- Theatrical release poster
- Directed by: Laurent Cantet
- Written by: Robin Campillo Laurent Cantet
- Produced by: Caroline Benjo
- Starring: Aurélien Recoing Karin Viard
- Cinematography: Pierre Milon
- Edited by: Robin Campillo Stephanie Leger
- Music by: Jocelyn Pook
- Distributed by: Haut et Court
- Release dates: 4 September 2001 (Venice); 14 November 2001 (France);
- Running time: 134 minutes
- Country: France
- Language: French
- Budget: $3 million
- Box office: $1.2 million

= Time Out (2001 film) =

2001 film by Laurent Cantet

Time Out (L'Emploi du temps or 'Le Vendu') is a 2001 French drama film directed by Laurent Cantet and starring Aurélien Recoing and Karin Viard. The film is loosely based on the life story of Jean-Claude Romand (though without the criminal element), and it focuses on one of Cantet's favorite subjects: a man's relationship with his job. The film received considerable attention internationally and was shown at the Venice Film Festival and Toronto International Film Festival.
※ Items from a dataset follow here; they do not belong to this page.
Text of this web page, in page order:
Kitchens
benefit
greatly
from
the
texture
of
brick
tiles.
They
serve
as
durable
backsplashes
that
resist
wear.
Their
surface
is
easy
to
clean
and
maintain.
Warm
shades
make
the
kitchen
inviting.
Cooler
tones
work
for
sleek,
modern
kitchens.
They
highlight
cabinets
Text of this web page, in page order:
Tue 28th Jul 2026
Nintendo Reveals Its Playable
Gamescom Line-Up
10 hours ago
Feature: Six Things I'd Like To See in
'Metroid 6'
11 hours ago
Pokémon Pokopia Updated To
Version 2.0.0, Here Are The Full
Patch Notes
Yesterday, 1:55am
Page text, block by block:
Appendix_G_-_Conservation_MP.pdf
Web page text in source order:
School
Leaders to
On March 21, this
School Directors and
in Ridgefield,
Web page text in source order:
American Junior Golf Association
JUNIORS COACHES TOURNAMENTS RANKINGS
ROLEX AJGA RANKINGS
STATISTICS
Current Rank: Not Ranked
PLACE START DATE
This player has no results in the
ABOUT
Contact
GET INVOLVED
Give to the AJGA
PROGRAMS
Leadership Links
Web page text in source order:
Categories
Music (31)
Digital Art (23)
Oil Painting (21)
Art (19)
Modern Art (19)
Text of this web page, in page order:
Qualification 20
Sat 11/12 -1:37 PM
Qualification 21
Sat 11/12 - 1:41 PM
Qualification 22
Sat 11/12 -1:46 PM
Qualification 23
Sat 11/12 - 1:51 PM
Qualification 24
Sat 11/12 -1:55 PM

It was one of the independent films to be featured at the New York Film Festival.

== Plot==
The film tells the story of Vincent, a middle-aged man fired after spending more than 11 years working for a prestigious consulting firm. Unable to admit to his family that he has been fired, the unemployed former executive continues to pretend he goes to the office daily. In reality, Vincent spends his time aimlessly driving the highways of France and Switzerland, reading newspapers, or sleeping in his car.
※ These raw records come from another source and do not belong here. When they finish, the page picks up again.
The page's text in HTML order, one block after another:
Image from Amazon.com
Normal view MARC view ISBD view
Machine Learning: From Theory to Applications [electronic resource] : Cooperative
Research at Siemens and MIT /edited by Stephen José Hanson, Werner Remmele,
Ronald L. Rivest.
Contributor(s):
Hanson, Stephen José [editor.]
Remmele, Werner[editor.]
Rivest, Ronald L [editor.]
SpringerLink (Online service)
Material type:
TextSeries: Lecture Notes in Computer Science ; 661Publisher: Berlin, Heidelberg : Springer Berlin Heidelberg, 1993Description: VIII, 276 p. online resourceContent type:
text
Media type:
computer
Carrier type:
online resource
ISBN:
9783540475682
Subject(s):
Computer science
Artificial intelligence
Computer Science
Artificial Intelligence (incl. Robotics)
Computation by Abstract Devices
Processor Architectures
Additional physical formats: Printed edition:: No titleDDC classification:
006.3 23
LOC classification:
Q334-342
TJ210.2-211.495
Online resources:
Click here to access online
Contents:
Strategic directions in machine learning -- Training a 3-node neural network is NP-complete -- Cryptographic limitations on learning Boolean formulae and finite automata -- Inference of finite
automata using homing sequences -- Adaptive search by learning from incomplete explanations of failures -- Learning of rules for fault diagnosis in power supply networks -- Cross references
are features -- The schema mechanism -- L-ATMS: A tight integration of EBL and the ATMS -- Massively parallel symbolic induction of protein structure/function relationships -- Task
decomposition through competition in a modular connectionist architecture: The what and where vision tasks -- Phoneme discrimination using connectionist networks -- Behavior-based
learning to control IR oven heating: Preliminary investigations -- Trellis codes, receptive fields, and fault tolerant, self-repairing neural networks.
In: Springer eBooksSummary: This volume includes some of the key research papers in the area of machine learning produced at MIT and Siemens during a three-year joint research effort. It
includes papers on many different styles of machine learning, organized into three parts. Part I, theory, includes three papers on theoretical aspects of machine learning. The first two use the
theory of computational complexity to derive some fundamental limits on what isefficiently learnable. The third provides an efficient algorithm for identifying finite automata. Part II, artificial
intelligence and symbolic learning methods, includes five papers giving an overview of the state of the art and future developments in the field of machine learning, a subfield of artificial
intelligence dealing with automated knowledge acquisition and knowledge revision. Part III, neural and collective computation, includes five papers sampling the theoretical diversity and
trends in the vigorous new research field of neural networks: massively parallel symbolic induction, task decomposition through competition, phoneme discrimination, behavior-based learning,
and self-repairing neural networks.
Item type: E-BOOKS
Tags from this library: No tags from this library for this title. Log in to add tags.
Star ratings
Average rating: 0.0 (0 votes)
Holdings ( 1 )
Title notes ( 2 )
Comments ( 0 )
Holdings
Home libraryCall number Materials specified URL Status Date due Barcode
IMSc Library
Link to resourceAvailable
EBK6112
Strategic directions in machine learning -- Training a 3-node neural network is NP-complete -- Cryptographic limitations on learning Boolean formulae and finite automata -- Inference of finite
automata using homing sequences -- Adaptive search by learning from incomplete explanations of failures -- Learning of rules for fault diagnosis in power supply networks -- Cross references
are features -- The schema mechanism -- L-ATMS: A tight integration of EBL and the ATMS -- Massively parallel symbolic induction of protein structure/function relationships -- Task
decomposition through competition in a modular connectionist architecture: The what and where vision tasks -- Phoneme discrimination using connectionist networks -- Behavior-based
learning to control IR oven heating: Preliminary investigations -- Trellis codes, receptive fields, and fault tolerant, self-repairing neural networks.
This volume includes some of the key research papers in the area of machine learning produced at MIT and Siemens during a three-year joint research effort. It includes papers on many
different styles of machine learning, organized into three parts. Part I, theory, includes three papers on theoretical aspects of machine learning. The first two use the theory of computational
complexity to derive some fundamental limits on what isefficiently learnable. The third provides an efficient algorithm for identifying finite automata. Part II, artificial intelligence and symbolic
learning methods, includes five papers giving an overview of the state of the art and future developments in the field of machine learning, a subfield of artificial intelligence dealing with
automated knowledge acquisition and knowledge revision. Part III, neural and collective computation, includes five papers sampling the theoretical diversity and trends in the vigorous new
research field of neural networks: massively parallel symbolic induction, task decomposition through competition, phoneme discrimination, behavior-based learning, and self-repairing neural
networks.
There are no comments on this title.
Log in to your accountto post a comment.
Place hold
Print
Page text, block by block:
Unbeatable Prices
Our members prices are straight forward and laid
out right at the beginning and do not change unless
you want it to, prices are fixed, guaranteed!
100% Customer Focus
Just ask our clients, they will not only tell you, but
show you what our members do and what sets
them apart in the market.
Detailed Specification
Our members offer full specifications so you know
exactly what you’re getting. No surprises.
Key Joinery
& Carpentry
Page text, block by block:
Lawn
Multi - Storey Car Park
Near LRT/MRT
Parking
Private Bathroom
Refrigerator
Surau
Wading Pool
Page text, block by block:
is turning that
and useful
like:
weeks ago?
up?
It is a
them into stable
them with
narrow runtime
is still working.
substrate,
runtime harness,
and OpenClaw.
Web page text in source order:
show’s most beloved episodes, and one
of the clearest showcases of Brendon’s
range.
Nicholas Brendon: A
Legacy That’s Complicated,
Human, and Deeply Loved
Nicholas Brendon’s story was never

As time progresses, Vincent invents more and more elaborate lies, throwing himself into a vicious spiral of deceit. To sustain his bourgeois lifestyle, Vincent sets up a Ponzi scheme and is eventually enlisted into smuggling by career thief Jean-Michel. Murielle, Vincent's wife, after discovering her husband's "life of lies", attempts to bring him back into the realm of reality.

== Cast ==
- Aurélien Recoing as Vincent
- Karin Viard as Muriel
- Serge Livrozet as Jean-Michel
- Jean-Pierre Mangeot as Father
- Monique Mangeot as Mother
- Didier Perez as Philippe
- Philippe Jouannet as Human Resources Director

== Reception ==
Time Out was acclaimed by critics. Review aggregation website Rotten Tomatoes reported an approval rating of 96%, based on 82 reviews, with an average rating of 8/10. The consensus reads, "A haunting psychological drama, Time Out takes a penetrating look at the angst of the modern worker." At Metacritic, which assigns a rating out of 100 to reviews from mainstream critics, the film received an average score of 88, based on 30 reviews, indicating "universal acclaim".

The film was placed at 99 on Slant Magazines best films of the 2000s, number 9 of The Guardian's best films of the noughties, and number 11 at The A.V. Clubs top 50 films of the 2000s.

==Accolades==

| Award / Film Festival | Category | Recipients and nominees | Result |
| Boston Society of Film Critics Awards | Best Foreign Language Film |  | 2nd place |
| European Film Awards | Best Screenwriter | Laurent Cantet and Robin Campillo | Nominated |
| Independent Spirit Awards | Best International Film |  | Nominated |
| National Society of Film Critics Awards | Best Foreign Language Film |  | 3rd place |
| Best Actor | Aurélien Recoing | 3rd place |
| New York Film Critics Circle Awards | Best Foreign Language Film |  | Runner-up |
| Venice International Film Festival | Don Quixote Award |  | Won |
| Vienna International Film Festival | FIPRESCI Prize |  | Won |

==American remake==

Speaking in 2022 about his collaboration and working relationship with Christian Bale, Scott Cooper teased several potential projects him and the actor were considering pursuing, including a "reimagining" he had long wanted to make of the film. Cooper then confirmed on an episode of WTF with Marc Maron that Bale was intent on starring. However, in March 2026, it was revealed that Adam Sandler would take over for Bale. Netflix will distribute the film.